Marion and I have been eating a lot of fish this Lent season, Inger. She is a firm believer of having cans and cans of salmon and sardines in the pantry. I may just surprise her with some “tasty salmon cakes” for dinner on Friday. GREAT idea! Thanks so much for the inspiration!
Glad to help you with a solution to your salmon glut. Especially after I failed to help you out on the cranberry sauce last winter (but that recipe will be posted for this Christmas I promise). I guess there are worse things than too much in the pantry, right Louise!
I’m sure Marion will be over stocking cranberry sauce first chance she gets, Inger.

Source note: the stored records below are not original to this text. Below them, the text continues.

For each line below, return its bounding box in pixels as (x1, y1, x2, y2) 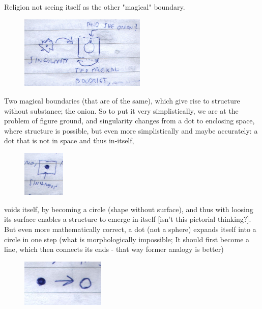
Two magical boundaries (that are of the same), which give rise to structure (4, 95, 240, 106)
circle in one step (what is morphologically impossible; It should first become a (4, 234, 250, 244)
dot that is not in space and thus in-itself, (4, 135, 134, 146)
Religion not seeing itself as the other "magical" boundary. (4, 2, 185, 12)
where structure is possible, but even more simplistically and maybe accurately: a (4, 125, 258, 136)
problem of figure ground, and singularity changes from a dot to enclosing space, (4, 115, 255, 126)
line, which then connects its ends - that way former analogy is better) (4, 244, 224, 254)
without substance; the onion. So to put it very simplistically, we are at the (4, 105, 239, 116)
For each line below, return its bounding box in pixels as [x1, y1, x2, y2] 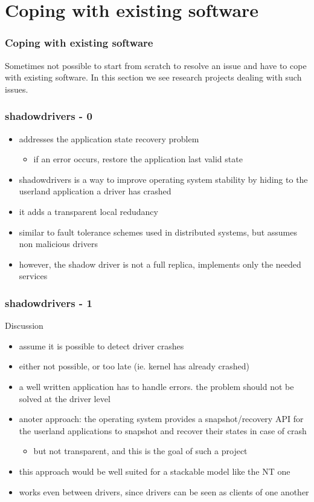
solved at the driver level [19, 392, 111, 405]
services [19, 269, 48, 282]
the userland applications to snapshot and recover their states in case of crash [19, 424, 307, 437]
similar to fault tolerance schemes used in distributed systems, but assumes [19, 225, 297, 238]
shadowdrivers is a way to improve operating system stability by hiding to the [19, 173, 308, 185]
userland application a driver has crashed [19, 185, 171, 197]
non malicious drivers [19, 237, 98, 250]
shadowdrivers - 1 [5, 295, 92, 310]
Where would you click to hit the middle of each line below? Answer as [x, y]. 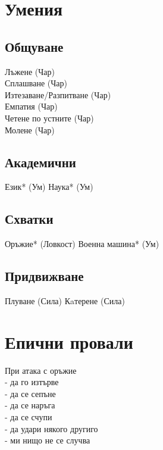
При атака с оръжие [41, 370]
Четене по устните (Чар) [49, 118]
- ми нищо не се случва [48, 440]
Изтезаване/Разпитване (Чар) [58, 94]
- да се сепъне [30, 393]
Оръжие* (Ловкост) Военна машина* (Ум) [82, 244]
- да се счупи [29, 417]
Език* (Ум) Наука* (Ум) [49, 187]
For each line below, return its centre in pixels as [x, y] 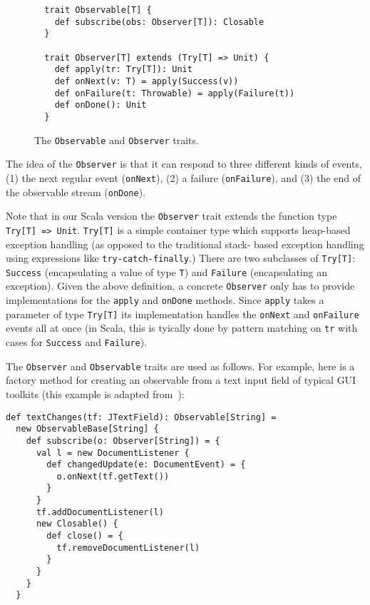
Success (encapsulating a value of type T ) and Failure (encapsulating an [166, 271]
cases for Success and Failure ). [77, 342]
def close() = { [85, 536]
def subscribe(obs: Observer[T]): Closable [159, 22]
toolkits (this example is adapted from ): [95, 393]
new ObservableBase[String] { [87, 429]
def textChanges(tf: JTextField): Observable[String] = [141, 417]
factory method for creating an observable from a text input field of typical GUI [181, 380]
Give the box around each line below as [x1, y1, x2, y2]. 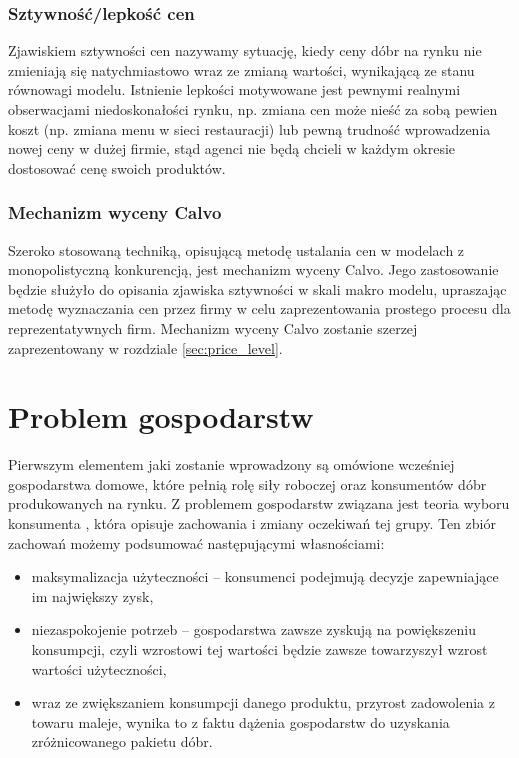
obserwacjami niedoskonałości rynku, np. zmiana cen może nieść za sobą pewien [8, 99, 498, 119]
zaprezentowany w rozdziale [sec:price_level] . [8, 337, 283, 358]
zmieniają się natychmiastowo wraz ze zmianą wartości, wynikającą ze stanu [8, 59, 475, 80]
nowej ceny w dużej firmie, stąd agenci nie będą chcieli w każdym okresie [8, 138, 456, 159]
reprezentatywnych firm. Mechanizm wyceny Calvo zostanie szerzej [8, 317, 418, 338]
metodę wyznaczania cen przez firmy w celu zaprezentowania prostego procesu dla [8, 298, 511, 319]
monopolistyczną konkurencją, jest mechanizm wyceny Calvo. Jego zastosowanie [8, 259, 499, 280]
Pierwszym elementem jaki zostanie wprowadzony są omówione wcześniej [8, 454, 455, 475]
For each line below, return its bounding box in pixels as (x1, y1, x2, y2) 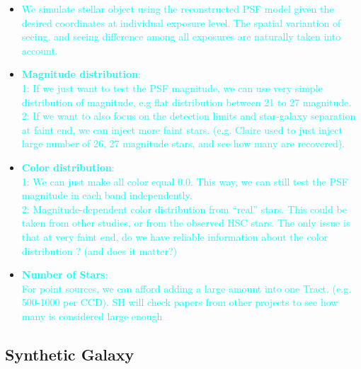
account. (21, 42, 58, 57)
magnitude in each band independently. (21, 188, 193, 203)
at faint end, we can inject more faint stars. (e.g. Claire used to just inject (21, 122, 343, 137)
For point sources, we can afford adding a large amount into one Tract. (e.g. (21, 280, 352, 295)
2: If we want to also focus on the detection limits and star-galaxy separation (21, 108, 356, 123)
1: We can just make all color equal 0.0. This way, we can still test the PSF (21, 174, 348, 188)
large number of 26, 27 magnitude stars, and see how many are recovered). (21, 136, 345, 151)
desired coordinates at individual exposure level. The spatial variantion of (21, 15, 341, 30)
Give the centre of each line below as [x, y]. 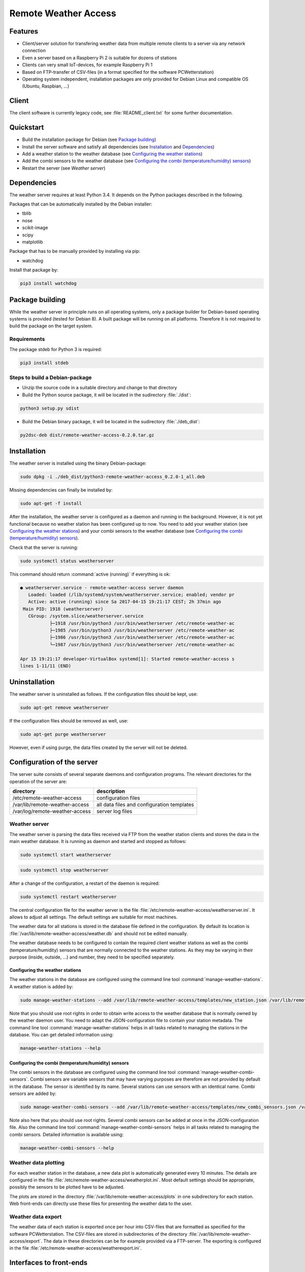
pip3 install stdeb [44, 363]
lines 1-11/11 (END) [45, 666]
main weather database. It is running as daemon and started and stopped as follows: [98, 842]
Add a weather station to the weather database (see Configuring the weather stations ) [112, 154]
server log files [114, 812]
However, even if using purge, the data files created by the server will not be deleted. [99, 747]
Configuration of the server [54, 762]
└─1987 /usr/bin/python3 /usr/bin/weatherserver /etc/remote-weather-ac [142, 644]
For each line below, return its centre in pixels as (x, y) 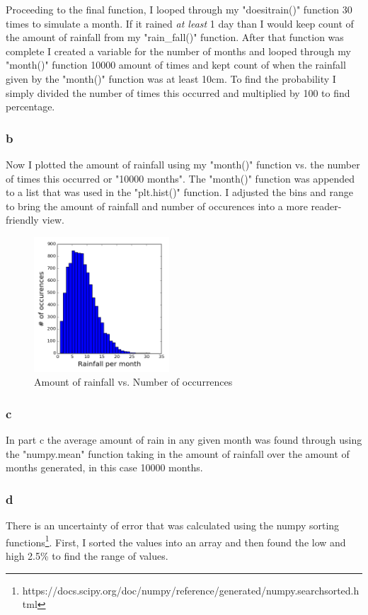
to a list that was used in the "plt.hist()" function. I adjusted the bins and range (179, 192)
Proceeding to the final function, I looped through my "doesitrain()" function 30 (179, 9)
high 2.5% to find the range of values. (87, 555)
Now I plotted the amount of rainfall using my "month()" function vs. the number (183, 164)
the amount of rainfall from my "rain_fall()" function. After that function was (175, 37)
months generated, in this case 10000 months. (104, 467)
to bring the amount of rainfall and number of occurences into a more (157, 206)
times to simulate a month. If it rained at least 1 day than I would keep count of (180, 23)
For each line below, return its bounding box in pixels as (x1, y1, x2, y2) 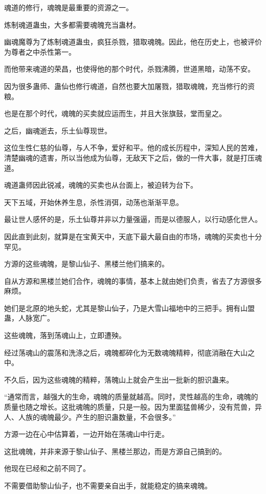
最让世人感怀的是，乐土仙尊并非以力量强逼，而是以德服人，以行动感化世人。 (4, 214, 262, 224)
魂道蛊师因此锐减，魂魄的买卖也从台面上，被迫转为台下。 (4, 179, 197, 190)
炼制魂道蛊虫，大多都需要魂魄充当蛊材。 (4, 19, 140, 30)
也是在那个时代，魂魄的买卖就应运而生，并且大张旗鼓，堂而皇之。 (4, 108, 226, 119)
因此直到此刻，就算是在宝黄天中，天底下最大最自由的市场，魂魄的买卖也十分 (4, 231, 262, 241)
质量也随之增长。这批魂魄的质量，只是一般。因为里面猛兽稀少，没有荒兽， (4, 401, 255, 412)
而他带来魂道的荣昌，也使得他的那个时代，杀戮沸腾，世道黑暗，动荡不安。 (4, 63, 255, 74)
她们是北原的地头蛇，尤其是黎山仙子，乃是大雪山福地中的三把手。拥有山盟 (4, 302, 255, 313)
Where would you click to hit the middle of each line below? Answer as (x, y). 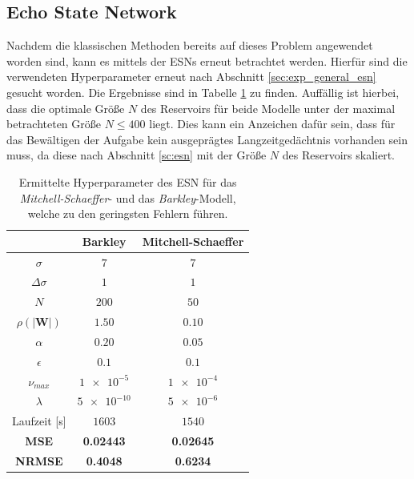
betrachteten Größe (54, 124)
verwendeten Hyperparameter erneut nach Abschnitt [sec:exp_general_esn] (191, 76)
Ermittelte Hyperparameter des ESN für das (128, 181)
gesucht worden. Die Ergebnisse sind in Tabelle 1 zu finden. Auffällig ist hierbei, (203, 92)
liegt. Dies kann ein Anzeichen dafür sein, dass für (272, 124)
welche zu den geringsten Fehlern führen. (128, 213)
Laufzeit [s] (39, 421)
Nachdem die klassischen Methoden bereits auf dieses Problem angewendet (190, 45)
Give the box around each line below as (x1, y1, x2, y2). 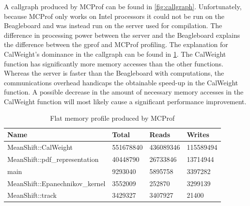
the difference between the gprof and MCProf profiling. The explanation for (4, 39, 228, 49)
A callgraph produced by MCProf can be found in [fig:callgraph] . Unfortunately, (4, 1, 242, 11)
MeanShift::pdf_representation (7, 154, 99, 164)
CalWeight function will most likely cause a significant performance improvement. (4, 96, 247, 106)
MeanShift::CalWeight (7, 142, 73, 152)
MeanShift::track (7, 190, 57, 200)
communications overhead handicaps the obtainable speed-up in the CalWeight (4, 77, 238, 87)
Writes (187, 129, 209, 140)
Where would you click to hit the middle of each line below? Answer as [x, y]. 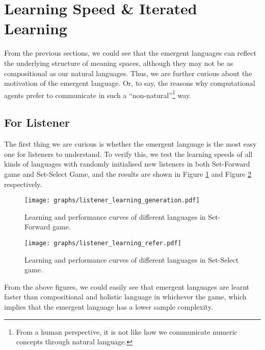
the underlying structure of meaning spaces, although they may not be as [119, 63]
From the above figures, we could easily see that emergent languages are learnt [127, 286]
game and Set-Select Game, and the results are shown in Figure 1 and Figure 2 [128, 173]
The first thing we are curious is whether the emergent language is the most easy [130, 144]
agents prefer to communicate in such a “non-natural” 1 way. [98, 94]
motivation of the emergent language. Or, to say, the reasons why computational [130, 83]
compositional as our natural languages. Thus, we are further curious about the [128, 73]
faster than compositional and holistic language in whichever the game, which [125, 297]
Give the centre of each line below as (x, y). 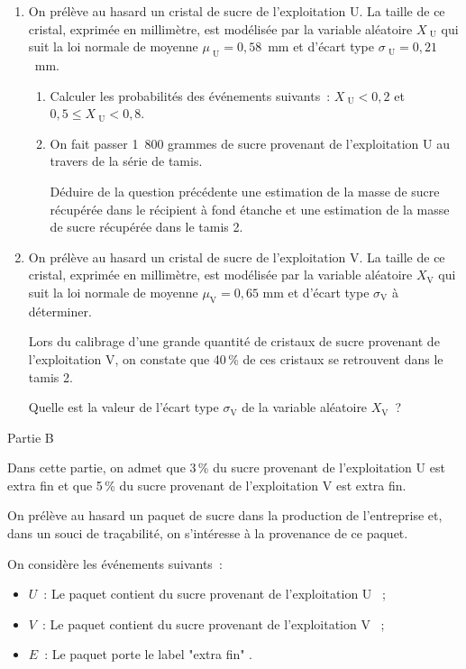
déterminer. (60, 311)
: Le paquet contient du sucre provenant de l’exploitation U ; (215, 594)
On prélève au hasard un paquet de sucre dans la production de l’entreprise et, (225, 515)
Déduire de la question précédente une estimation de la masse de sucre (245, 191)
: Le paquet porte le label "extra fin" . (148, 654)
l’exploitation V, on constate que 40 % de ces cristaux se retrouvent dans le (236, 358)
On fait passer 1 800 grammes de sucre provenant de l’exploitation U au (250, 143)
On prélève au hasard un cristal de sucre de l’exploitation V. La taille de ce (237, 257)
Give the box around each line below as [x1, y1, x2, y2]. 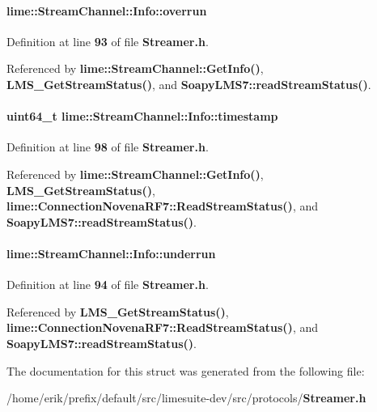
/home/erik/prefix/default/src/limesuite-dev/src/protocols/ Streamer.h [6, 389, 366, 406]
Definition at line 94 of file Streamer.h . [6, 276, 209, 293]
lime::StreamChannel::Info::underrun [6, 244, 216, 261]
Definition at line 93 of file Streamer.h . [6, 32, 209, 49]
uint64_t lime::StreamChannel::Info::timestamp [6, 108, 278, 125]
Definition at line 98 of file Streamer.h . [6, 138, 209, 155]
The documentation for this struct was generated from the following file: [6, 362, 365, 379]
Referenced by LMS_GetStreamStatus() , [6, 303, 229, 320]
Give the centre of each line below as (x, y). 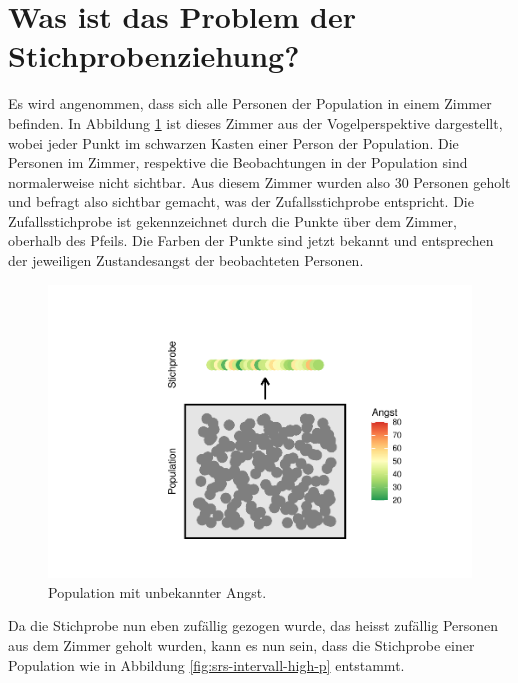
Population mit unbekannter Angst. (157, 591)
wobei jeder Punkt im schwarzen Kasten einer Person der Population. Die (233, 142)
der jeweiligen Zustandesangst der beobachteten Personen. (186, 260)
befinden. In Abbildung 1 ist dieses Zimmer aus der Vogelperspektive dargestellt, (255, 122)
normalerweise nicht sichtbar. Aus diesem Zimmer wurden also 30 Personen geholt (259, 181)
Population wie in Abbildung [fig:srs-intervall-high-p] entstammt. (206, 664)
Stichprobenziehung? (154, 55)
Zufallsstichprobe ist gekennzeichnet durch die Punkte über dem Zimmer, (232, 220)
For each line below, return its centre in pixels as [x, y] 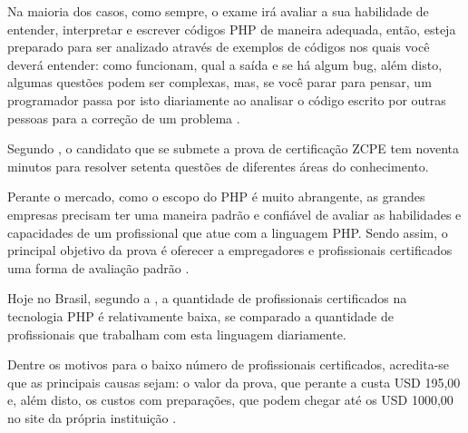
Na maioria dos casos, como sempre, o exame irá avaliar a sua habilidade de [218, 11]
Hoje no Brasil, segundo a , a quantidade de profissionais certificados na [207, 298]
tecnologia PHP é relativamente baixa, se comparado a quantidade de [200, 315]
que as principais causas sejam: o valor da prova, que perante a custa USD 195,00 [234, 382]
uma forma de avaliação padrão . [98, 267]
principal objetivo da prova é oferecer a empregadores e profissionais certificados [230, 250]
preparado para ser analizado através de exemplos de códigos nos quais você [219, 47]
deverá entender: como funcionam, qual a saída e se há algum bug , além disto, [225, 64]

I haven’t even told her we are having tons of company in July, lol…(My daughter and her family are coming to visit which means everyone will be coming to PA:)
I asked Marion about the Salmon Cakes and she is fine with it except, she wants to do the cooking, lol…
I suppose there are worse things but, today I counted 7 jars of pickled beets and 12 pounds of pasta!
These look delicious! I used to make salmon cakes for my kids when they were younger…you just inspired me to try them again.
They reheat very well too Kathy, so if it makes too much, leftovers are great. And I guess that would get you your second fatty fish serving for the week then!
Looks so good. I want to try this. I hope your winters are thinking about spring, but maybe not quite yet. Tonight, the weather forecast warns of stormy weather coming our way. Not looking forward to that!
I thought of you when I saw the forecasts–you seem to be in the thick of it. We have been fortunate this time–the worst weather south, snow north and just rain for us (which hopefully doesn’t freeze). Stay safe.